During the nineteenth century, renewed interest in the classical world not only led to a resurgence of interest in Greek and Roman sculptures – such as the astonishing Quirinal Boxer – but initiated a trend of fighters serving as models for Royal Academicians. Throughout the twentieth century boxing and boxers continued to attract significant artists (such as Francis Bacon) while today there are now also boxers who have trained as artists (famously Joe Joyce).

Even more significant was the popularity of boxing at the dawn of film and broadcast media. Preindustrial sport victories were more likely to be absolute, but thanks to the sporting calendars introduced in the Victorian era, the idea of the rematch, and with it, stories about rivalries, revenge, and redemption proliferated. With self-improvement, determination and tenacity, astounding swings in an athlete’s public fortune became possible.

New media provided a platform for these stories that could lift individual boxers into the affection of millions. The infamous Dempsey-Tunney rematch of 1927, when a controversial ‘long count’ appeared to save Gene Tunney from defeat, encouraged a massive boom in radio sales.

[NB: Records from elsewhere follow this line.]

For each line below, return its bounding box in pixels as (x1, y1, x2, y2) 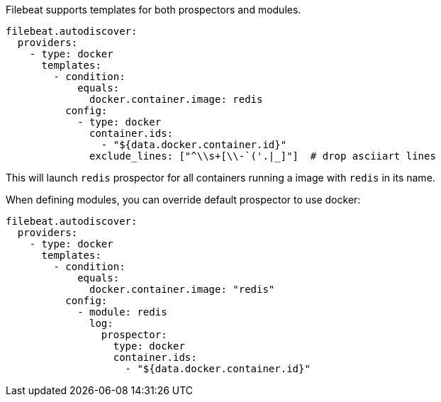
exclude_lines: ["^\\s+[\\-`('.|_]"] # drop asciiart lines (89, 150, 436, 162)
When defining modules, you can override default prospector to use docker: (6, 194, 361, 206)
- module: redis (77, 306, 167, 318)
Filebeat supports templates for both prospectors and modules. (6, 4, 301, 16)

Nowadays, the growth of digital media technologies, and with them global audiences, has meant that the path from successful boxer to celebrity and entrepreneur – first walked by figures such as ‘Gentleman’ John Jackson and Daniel Mendoza in the nineteen century –has enabled modern boxing stars, such as Tyson Fury and Anthony Joshua, to amass unthinkable fortunes.

Boxing’s popularity at the dawn of radio might also explain how the sport has worked its way so successfully into our everyday language: whether you are ‘out for the count’, or getting ready to ‘throw in the towel’ or ‘roll with the punches’ (to name three phrases of hundreds).

Similarly, inspired by Muybridge’s breakthroughs, if not pilfering his methods, Thomas Edison made boxing a focus of his early film periodicals. The drama, visual contrasts, and constraints of the ring played to the strengths (and technical limitations) of early film and newspaper photography.

Corbett-Fitzsimmons Fight (1897), a bout between ‘Gentleman’ Jim Corbett and Bob Fitzsimmons for the world championship in America, is often judged the world’s first edited, widescreen and feature-length film release.

This strong bond between the pioneering days of film and broadcast also helps explain why boxing has enjoyed such a resurgence through iPhone movies and social media influencers. Boxing provides explosive and unpredictable action, as well as real danger, in short attention-hogging bursts.

Boxing is a natural home for the showman, the entrepreneur, the innovator. It can retell compelling stories that are extremely familiar, but which retain enormous resonance and power: defeat in victory and victory in defeat. The contrast between the physically strong and the morally weak. Self-assurance tempted by ambition. The true boxer faces the fighter who must win at all costs. Control in the ring and chaos outside of it. Do you stand and fight, or do you take the fall?

It is a larger-than-life world that Muybridge would have understood. Not only was he an eccentric – and at times erratic – showman, lecturer, animator, entrepreneur, and inventor, but he was also a murderer. Muybridge shot his wife’s lover at point blank range in 1874 but, amazingly, was acquitted by a jury on the grounds that they would have done much the same thing.

Whether as part of the Riyadh Season or in a small hall, in white collar boxing or on YouTube, the popularity of boxing in this world of new digital technologies builds on Muybridge’s pioneering work. The industrial world created the sweet science.